On plain radiographs, chondrosarcoma of the long bones is a fusiform, lucent defect with scalloping of the inner cortex and periosteal reaction. Extension into the soft tissue may be present as well as punctate or stippled calcification of the cartilage matrix.

MRi shows high signal intensity on T2 sequences, and low intensity signal on T1 sequences. Calcification within the mass, if it occurs, will appear as very low signal areas.
MRI Findings
MRi shows high signal intensity on T2 sequences, and low intensity signal on T1 sequences. Calcification within the mass, if it occurs, will appear as very low signal areas.
CT Findings
CT is helpful in defining the integrity of the cortex and distribution of calcification.
Laboratory Findings
no labs are helpful in the diagnosis
Differential Diagnosis
Osteosarcoma, benign cartilage lesions such as CMF, chondroblastoma
Preferred Biopsy Technique for this Tumor
open - incisional
Histopathology findings
On gross examination, chondrosarcoma is a grayish-white, lobulated mass. It may have focal calcification, mucoid I degeneration, or necrosis.Histologically, chondrosarcoma is differentiated from benign cartilage growths by enlarged plump nuclei, multiple cells per lacunae, binucleated cells, and hyperchromic nuclear pleomorphism. Chondrosarcoma is graded from 1 (low) to 3 (high). Low grade chondrosarcoma is very close in appearance to enchondromas and osteochondromas and has occasional binucleated cells. High grade chondrosarcomas have increased cellularity, atypia and mitoses. There is an inverse relationship between histologic grade and prognosis with higher grades having a worse prognosis and early metastases.

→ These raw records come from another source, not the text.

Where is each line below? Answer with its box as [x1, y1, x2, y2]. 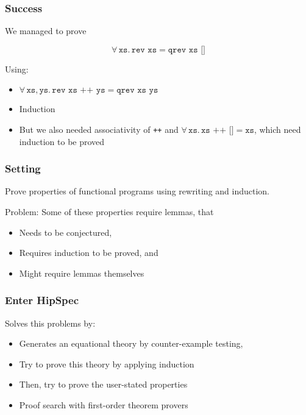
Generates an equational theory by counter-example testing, [19, 337, 243, 350]
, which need [254, 123, 301, 135]
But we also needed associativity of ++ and [19, 123, 179, 135]
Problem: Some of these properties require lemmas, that [5, 205, 214, 218]
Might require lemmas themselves [19, 266, 144, 279]
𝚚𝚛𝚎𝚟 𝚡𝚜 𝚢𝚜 [116, 86, 158, 95]
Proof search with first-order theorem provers [19, 399, 188, 411]
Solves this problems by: [5, 316, 96, 329]
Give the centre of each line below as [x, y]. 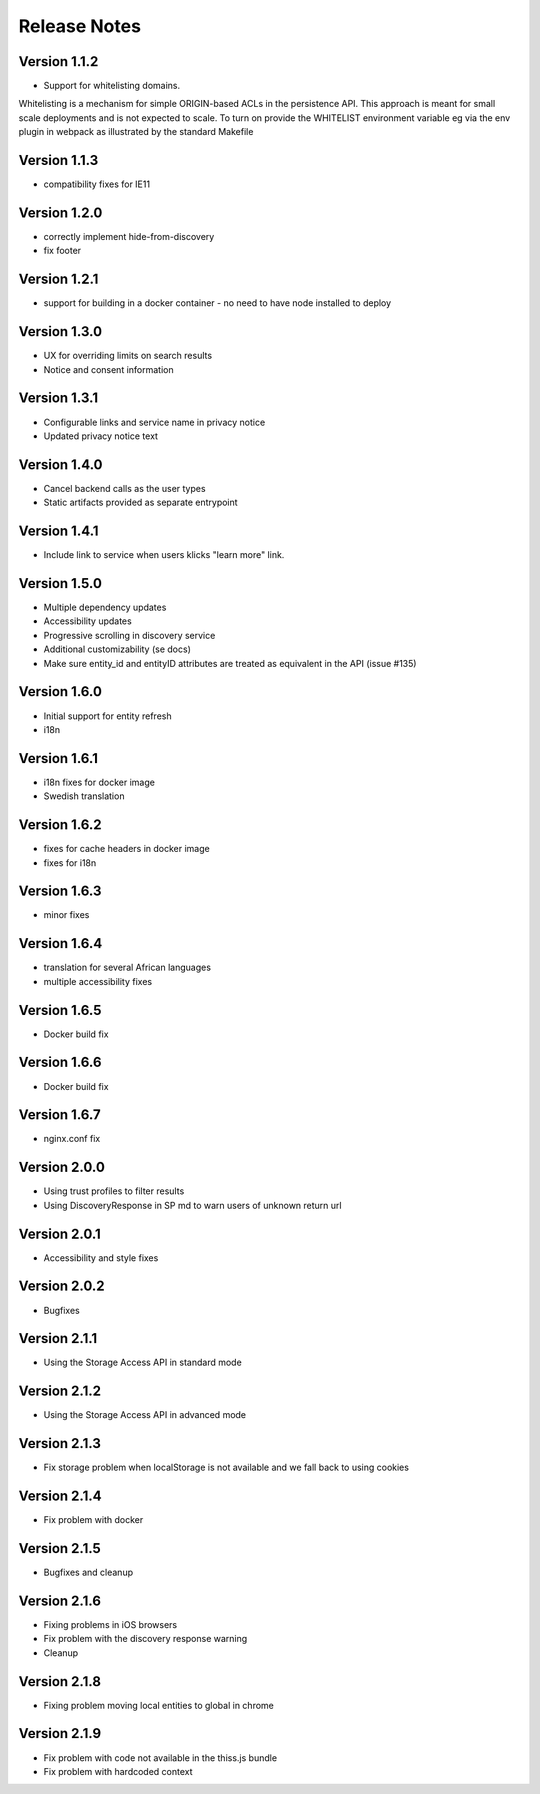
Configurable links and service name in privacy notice [154, 422]
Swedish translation [84, 796]
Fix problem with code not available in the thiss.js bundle [160, 1757]
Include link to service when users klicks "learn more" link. [164, 555]
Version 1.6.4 [60, 943]
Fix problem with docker [93, 1520]
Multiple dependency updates [105, 607]
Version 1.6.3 [60, 891]
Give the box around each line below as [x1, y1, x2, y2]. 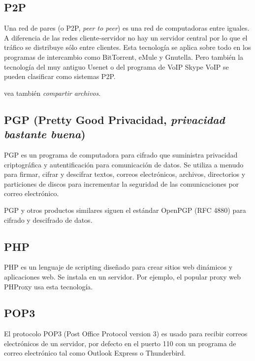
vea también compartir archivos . [4, 87, 101, 98]
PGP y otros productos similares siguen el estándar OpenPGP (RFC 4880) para [4, 204, 246, 215]
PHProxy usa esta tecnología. [4, 281, 93, 291]
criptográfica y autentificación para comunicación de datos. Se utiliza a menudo [4, 159, 244, 169]
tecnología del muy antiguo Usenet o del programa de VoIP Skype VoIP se [4, 61, 229, 72]
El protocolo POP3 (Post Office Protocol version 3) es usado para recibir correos [4, 328, 248, 339]
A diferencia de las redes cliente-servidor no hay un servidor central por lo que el [4, 32, 248, 42]
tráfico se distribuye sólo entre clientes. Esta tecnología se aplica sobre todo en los [4, 42, 251, 52]
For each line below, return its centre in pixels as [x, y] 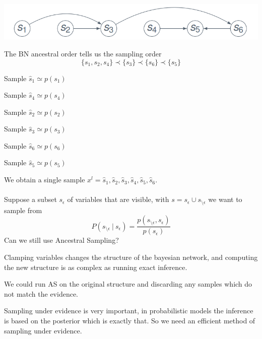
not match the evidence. [41, 293]
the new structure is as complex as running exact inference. [96, 267]
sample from [23, 210]
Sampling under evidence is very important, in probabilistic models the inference [129, 311]
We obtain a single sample [45, 180]
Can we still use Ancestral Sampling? [61, 240]
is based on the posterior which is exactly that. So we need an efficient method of [130, 320]
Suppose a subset [30, 199]
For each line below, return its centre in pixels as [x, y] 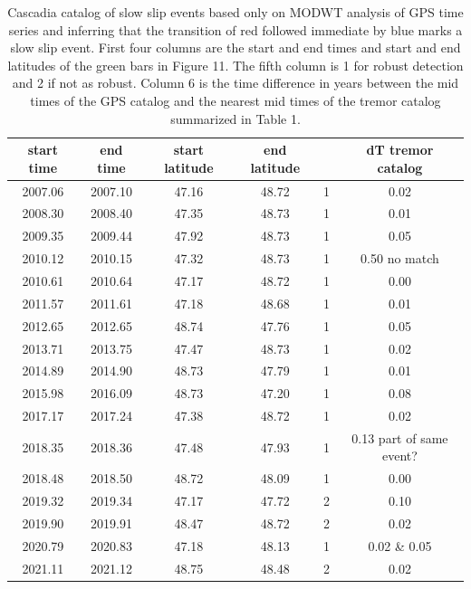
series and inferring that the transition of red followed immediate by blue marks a [235, 29]
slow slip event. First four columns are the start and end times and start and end [235, 47]
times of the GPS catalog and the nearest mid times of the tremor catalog [235, 100]
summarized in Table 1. [235, 118]
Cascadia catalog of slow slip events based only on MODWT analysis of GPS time [235, 12]
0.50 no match [400, 258]
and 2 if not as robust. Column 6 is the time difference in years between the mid [235, 83]
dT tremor [400, 150]
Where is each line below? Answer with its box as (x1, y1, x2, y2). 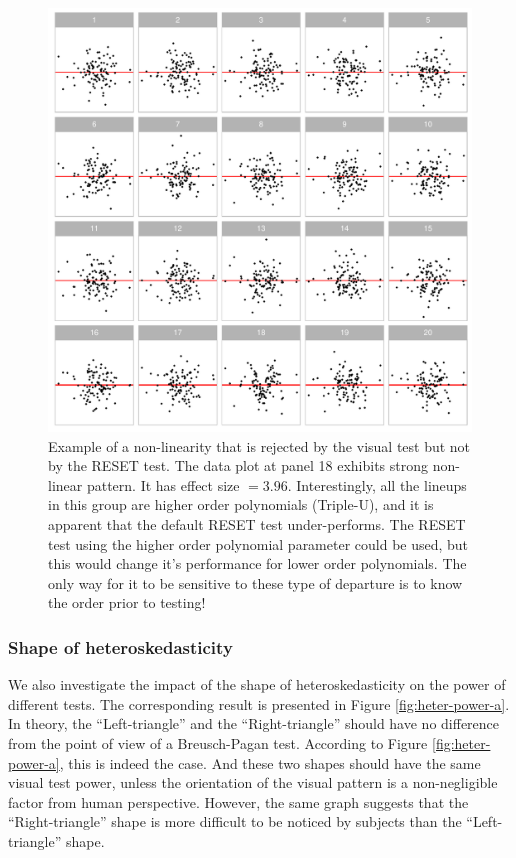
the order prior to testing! (48, 592, 206, 613)
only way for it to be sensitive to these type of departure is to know (48, 572, 463, 593)
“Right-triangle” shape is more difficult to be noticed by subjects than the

Treatment Options for this Tumor
Treatment for low grade chondrosarcoma may include curettage or marginal excision. Intermediate and high grade lesions should be excised with a wide margin. Clear margins are essential, because no truly effective adjuvant therapy exists.

Chemotherapy and radiotherapy are not effective and are normally not used for lesions in the foot. Rather, complete removal with a wide margin is the correct treatment. Amputation of the affected part is employed if necessary to achieve a wide margin. Incompletely excised lesions should be referred to a musculoskeletal oncologist for re-resection.

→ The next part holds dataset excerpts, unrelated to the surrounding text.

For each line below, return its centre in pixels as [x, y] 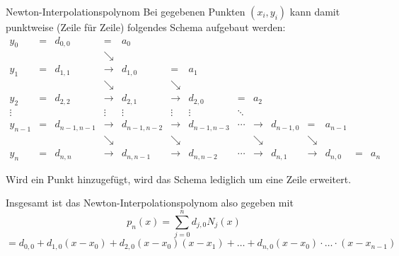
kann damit [315, 11]
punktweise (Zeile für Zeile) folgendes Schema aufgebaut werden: [146, 27]
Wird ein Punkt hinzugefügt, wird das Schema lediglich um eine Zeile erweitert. [179, 179]
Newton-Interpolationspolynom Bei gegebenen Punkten [126, 11]
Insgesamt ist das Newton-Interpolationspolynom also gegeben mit [150, 203]
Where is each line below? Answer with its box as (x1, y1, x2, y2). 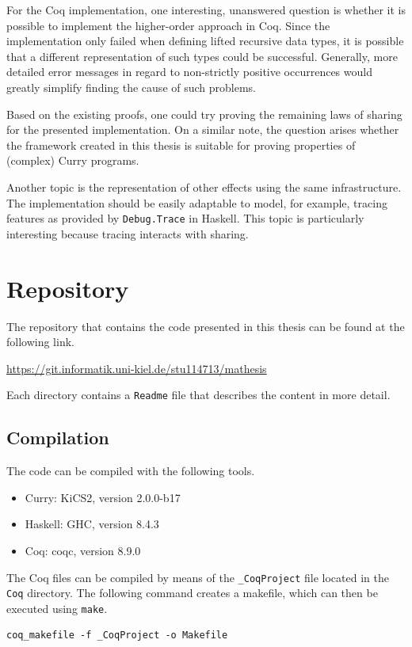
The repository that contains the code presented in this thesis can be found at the (6, 318, 405, 334)
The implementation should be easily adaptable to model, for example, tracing (6, 194, 387, 211)
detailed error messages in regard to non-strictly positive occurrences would (6, 63, 372, 80)
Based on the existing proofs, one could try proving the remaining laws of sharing (6, 105, 402, 122)
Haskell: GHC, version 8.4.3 (25, 516, 159, 532)
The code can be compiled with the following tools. (6, 462, 255, 479)
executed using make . (6, 599, 108, 616)
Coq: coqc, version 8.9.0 (25, 542, 141, 558)
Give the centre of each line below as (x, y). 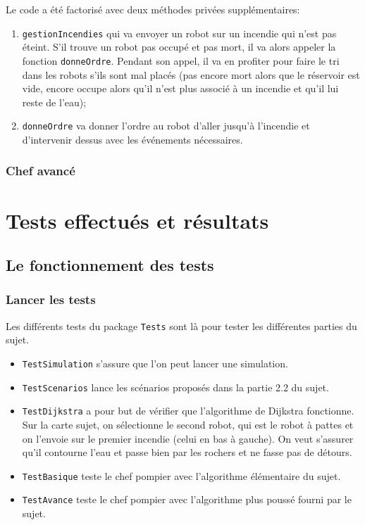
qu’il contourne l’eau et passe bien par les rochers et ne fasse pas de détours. (187, 452)
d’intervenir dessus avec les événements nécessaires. (132, 139)
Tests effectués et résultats (137, 220)
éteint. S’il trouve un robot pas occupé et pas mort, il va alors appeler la (179, 47)
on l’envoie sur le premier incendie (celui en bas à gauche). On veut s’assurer (188, 438)
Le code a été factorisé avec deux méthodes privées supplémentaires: (153, 9)
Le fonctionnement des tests (110, 265)
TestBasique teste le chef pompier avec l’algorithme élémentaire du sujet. (181, 475)
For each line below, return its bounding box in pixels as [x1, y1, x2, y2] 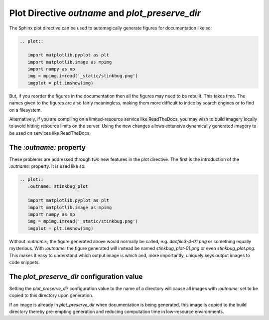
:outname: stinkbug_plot [27, 184, 88, 189]
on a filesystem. [9, 107, 42, 113]
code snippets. [9, 259, 40, 265]
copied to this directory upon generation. [9, 293, 94, 299]
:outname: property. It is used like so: [9, 163, 86, 169]
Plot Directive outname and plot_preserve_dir [9, 7, 201, 18]
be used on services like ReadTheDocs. [9, 130, 91, 136]

Outcomes of Treatment and Prognosis
Patients with adequately resected low grade chondrosarcomas have an excellent survival rate. The survival of patients with high grade tumors depends on the location, size and stage of the tumor.

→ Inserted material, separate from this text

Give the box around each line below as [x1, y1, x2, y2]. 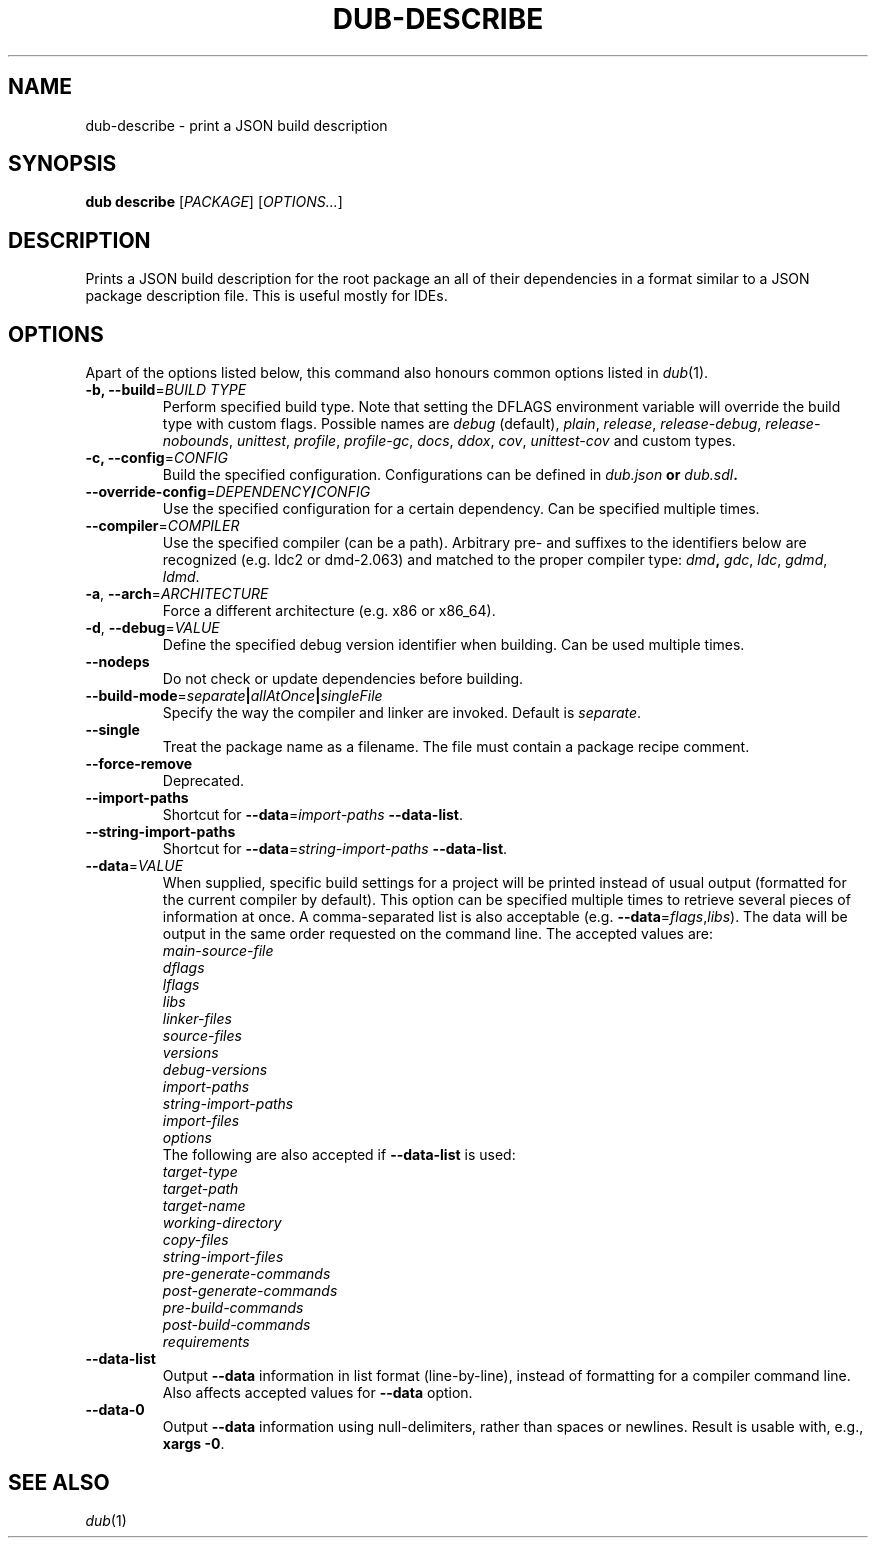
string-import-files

Special and Unusual Features
There are three additional types of chondrosarcoma. Mesenchymal chondrosarcoma is a rare variant with a bimorphic histologic picture of low grade cartilaginous cells and hypercellular small, uniform, and undifferentiated cells that resemble Ewing's sarcoma. Mesenchymal chondrosarcoma has a predilection for the spine, ribs and jaw and it presents in the third decade. It is more common in females and can grow exceptionally large. It is very likely to metastasize to lungs, Iymph nodes and other bones. Clear cell chondrosarcoma is a malignant cartilage tumor that may be the adult variant of chondroblastoma. It is a rare, low-grade tumor with an improved prognosis over other chondrosarcomas. Likechondroblastoma, it is found in the epiphysis of the femur and humerus. Histologically, soft tissue invasion is rare. Clear cell chondrosarcoma has clear cells with vacuolated cytoplasm. The cartilage matrix has significantly calcified trabeculae and giant cells. Dedifferentiated chondrosarcoma is the most malignant form of chondrosarcoma. This tumor is a mix of low grade chondrosarcoma and high grade spindle cell sarcoma where the spindle cells are no longer identifiable as having a cartilage origin. The dedifferentiated portion of the lesion may have histological features of malignant fibrous histiocytoma, osteosarcoma, or undifferentiated sarcoma. This biphasic quality is evident on x-ray with areas of endosteal scalloping and cortical thickening are contrasted with areas of cortical destruction and soft tissue invasion. Dedifferentiated chondrosarcoma has a 5 year survival of 10%.